The Milanesi case is a plaintiff pick and the first For Ventralex, just one of the family of hernia meshes made by Bard.
Last September the first bellwether Johns v Bard ended in a jury verdict for Bard after a five-week trial. That case was a defense pick and attorneys argued it was not typical of the injury profile for mesh hernia mesh plaintiffs.
The hernia mesh in question produced by Bard is the Ventralex Hernia Patch Mesh. Cleared by the FDA through its 510(k) process on July 16, 2002, Bard claimed the Ventralex was “substantially equivalent” to the Bard Composix Kugel Mesh Patch, containing the same memory recoil ring.
Bard settled 2,600 Kugel defective product cases for $184 million in 2013.
It is multi-layered polypropylene and expanded polytetrafluoroethylene (ePTFE), a thermoplastic polymer, on one side which is intended to face the intestines in the intra-abdominal space so it does not adhere to the body.
Gor-Tex is a brand of expanded ePTFE and PTFE is used to coat non-stick pans.

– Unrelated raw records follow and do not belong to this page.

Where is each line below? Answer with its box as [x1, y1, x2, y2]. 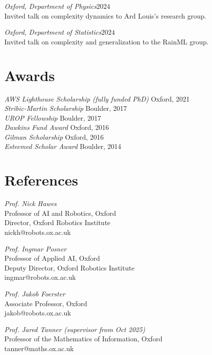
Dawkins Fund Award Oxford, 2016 [4, 122, 109, 132]
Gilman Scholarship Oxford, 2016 [4, 131, 104, 142]
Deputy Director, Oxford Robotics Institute [4, 262, 135, 272]
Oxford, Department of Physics [4, 1, 97, 11]
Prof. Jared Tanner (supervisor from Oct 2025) [4, 324, 145, 334]
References [4, 170, 78, 190]
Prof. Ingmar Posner [4, 243, 67, 253]
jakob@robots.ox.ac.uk [4, 308, 71, 318]
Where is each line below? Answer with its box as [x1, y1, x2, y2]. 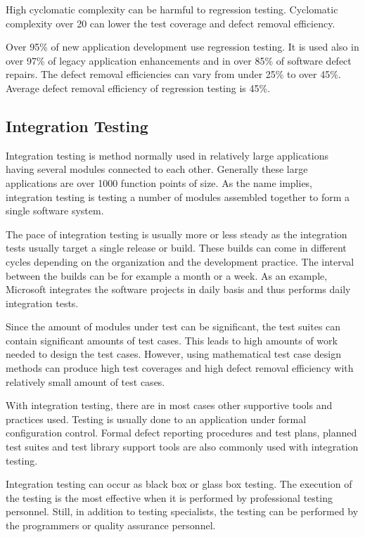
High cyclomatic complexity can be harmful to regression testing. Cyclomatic [6, 2, 338, 16]
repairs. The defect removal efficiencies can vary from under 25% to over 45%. [6, 67, 341, 82]
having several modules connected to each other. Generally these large [6, 162, 308, 176]
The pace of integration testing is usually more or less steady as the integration [6, 226, 347, 241]
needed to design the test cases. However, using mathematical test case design [6, 347, 341, 361]
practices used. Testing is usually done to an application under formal [6, 411, 307, 426]
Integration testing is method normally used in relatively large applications [6, 148, 328, 162]
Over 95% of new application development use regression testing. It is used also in [6, 39, 359, 54]
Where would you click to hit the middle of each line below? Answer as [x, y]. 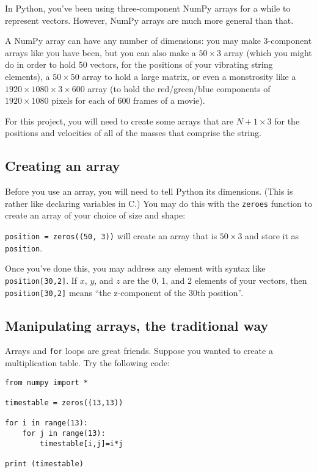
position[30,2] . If [41, 280]
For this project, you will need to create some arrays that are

It contains two layers of polypropylene mesh and a memory recoil ring component which is left implanted along with the polypropylene mesh. In this case, the complaint says the ring is used to place the mesh but its presence can cause the mesh to deform and buckle and the forces on the mesh can cause the ring to break.
Bowel perforation is the fear when that happens.
Mr. Milanesi had the Ventralex Hernia Patch mesh implanted July 11, 2007, at Sacred Heart Hospital in Pensacola. He says he was not informed of the known complications and risks associated with Ventralex, and that his surgeon, Dr. Karanbir Gill, had not been informed either.
Ten years later on May 26, 2017, Mr. Milanesi had another surgery to remove the infected Ventralex and a small bowel fistula. The surgeon noted a loop of small bowel was densely attached to the mesh. The small bowel had experienced an erosion involving a portion of the mesh, causing the surgeon to perform a resection on the small bowel, removal of the bowel fistula, and infected hernia mesh. Mr. Milanesi claims he is severely and permanently injured as a result.
One month later in June 2017, Mr. Milanesi underwent another surgery to repair a high-grade small bowel obstruction.
Plaintiffs are alleging negligence, a manufacturing defect, design defect, infliction of emotional distress, and a failure to warn. Last October, an Ohio federal court threw out their claim that the hernia mesh was defectively manufactured. The couple may seek punitive damages.
Ventralex is similar to Bard’s three others that are the subject of defective product actions – Ventralight ST, Prefix, and 3D Max.
Defendant Davol is incorporated in Rhode Island. Bard is incorporated under New Jersey laws. Bard is the parent company of Davol and controls the largest market share of the hernia mesh market. Davol owns the patent on the device.
Attorneys for Milanesi are Levin Papantonio, Tim O’Brien, and Robert Price.